Smartphone Neck

Humans were designed to stand upright. And yet in this modern world, too many of us spend our days with our heads slumped over for a simple reason: we’re staring at the tiny screen of a smartphone.

leisure beautiful young asian woman use smart phone at street

Staring at a small screen of a smartphone can be detrimental to your neck and will eventually lead to pain

People spend an average of 2 to 4 hours each day with their neck bent at this unnatural angle while sending emails or texts, or reading social media. The success of social media has led to an unfortunate epidemic of poor posture – especially in the neck.

The average adult head weighs 10 to 12 pounds when it’s in the upright or neutral position. The weight is distributed evenly through the front part of each bone and the discs of the spine which are designed to do the task. However, because of that little thing called physics ‘gravitational pull’ the cranium (Head) becomes heavier the more you bend your neck.

Several times heavier, according to research from Dr. Kenneth Hansraj, chief of spine surgery at New York Spine Surgery and Rehabilitation Medicine. His study found that bending your head at a 60 degree angle to get a better look at your selfie is putting 60 pounds’ worth of pressure on your cervical spine, the portion of the spine above the shoulders. That’s more than the weight of the average 7 year old.

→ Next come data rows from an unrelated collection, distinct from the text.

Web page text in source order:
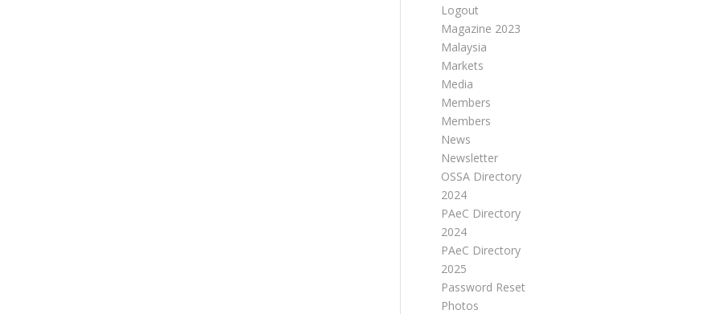
Logout
Magazine 2023
Malaysia
Markets
Media
Members
Members
News
Newsletter
OSSA Directory
2024
PAeC Directory
2024
PAeC Directory
2025
Password Reset
Photos
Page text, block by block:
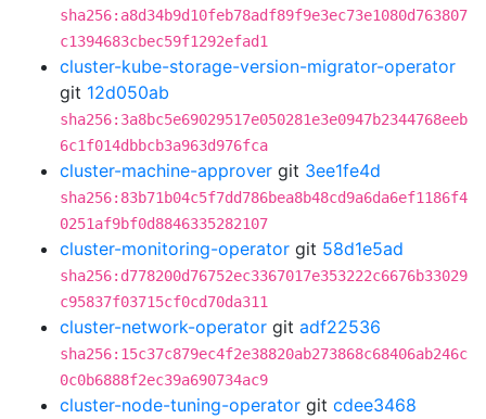
sha256:a8d34b9d10feb78adf89f9e3ec73e1080d763807
c1394683cbec59f1292efad1
cluster-kube-storage-version-migrator-operator
git 12d050ab
sha256:3a8bc5e69029517e050281e3e0947b2344768eeb
6c1f014dbbcb3a963d976fca
cluster-machine-approver git 3ee1fe4d
sha256:83b71b04c5f7dd786bea8b48cd9a6da6ef1186f4
0251af9bf0d8846335282107
cluster-monitoring-operator git 58d1e5ad
sha256:d778200d76752ec3367017e353222c6676b33029
c95837f03715cf0cd70da311
cluster-network-operator git adf22536
sha256:15c37c879ec4f2e38820ab273868c68406ab246c
0c0b6888f2ec39a690734ac9
cluster-node-tuning-operator git cdee3468
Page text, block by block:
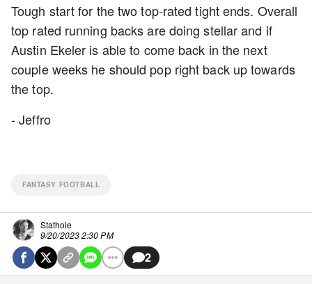
Tough start for the two top-rated tight ends. Overall
top rated running backs are doing stellar and if
Austin Ekeler is able to come back in the next
couple weeks he should pop right back up towards
the top.
- Jeffro
FANTASY FOOTBALL
Stathole
9/20/2023 2:30 PM
2
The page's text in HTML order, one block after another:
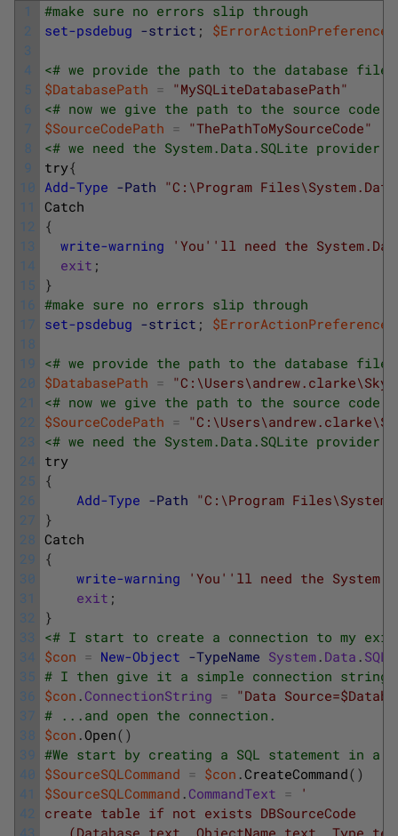
1
2
3
4
5
6
7
8
9
10
11
12
13
14
15
16
17
18
19
20
21
22
23
24
25
26
27
28
29
30
31
32
33
34
35
36
37
38
39
40
41
42
43
#make sure no errors slip through
set-psdebug -strict ; $ErrorActionPreference
<# we provide the path to the database
$DatabasePath = "MySQLiteDatabasePath"
<# now we give the path to the source
$SourceCodePath = "ThePathToMySourceCode"
<# we need the System.Data.SQLite
try{
Add-Type -Path "C:\Program
Catch
{
write-warning
'You' 'll need the
exit ;
}
#make sure no errors slip through
set-psdebug -strict ; $ErrorActionPreference
<# we provide the path to the database
$DatabasePath =
<# now we give the path to the source
$SourceCodePath =
<# we need the System.Data.SQLite
try
{
Add-Type -Path "C:\Program
}
Catch
{
write-warning
'You' 'll need the
exit ;
}
<# I start to create a connection to my
$con = New-Object -TypeName System . Data .
# I then give it a simple connection string
$con . ConnectionString = "Data
# ...and open the connection.
$con .Open( )
#We start by creating a SQL statement in a
$SourceSQLCommand = $con .CreateCommand( )
$SourceSQLCommand . CommandText =
'
create table if not exists DBSourceCode
(Database text, ObjectName text ,Type

The weight seen by the spine dramatically increases when flexing the head forward at varying degrees. Loss of the natural curve of the cervical spine leads to incrementally increased stresses about the cervical spine. These stresses may lead to early wear, tear, degeneration and possibly the need for chiropractic or surgical intervention.

But it’s not just the big slump that creates alarming stress on the cervical spine. Tilting your head a mere 15 degrees puts 27 pounds of pressure on your spine; a 30 degree neck tilt could equal 40 pounds of pressure; a 45 degree tilt adds the force of 49 pounds.

It’s no secret that correct posture is better for your back. According to the research good posture is defined as ears aligned with the shoulders and the ‘angel wings,’ or the shoulder blades, retracted.

In correct alignment, spinal stress is diminished; It is the most efficient position for the spine.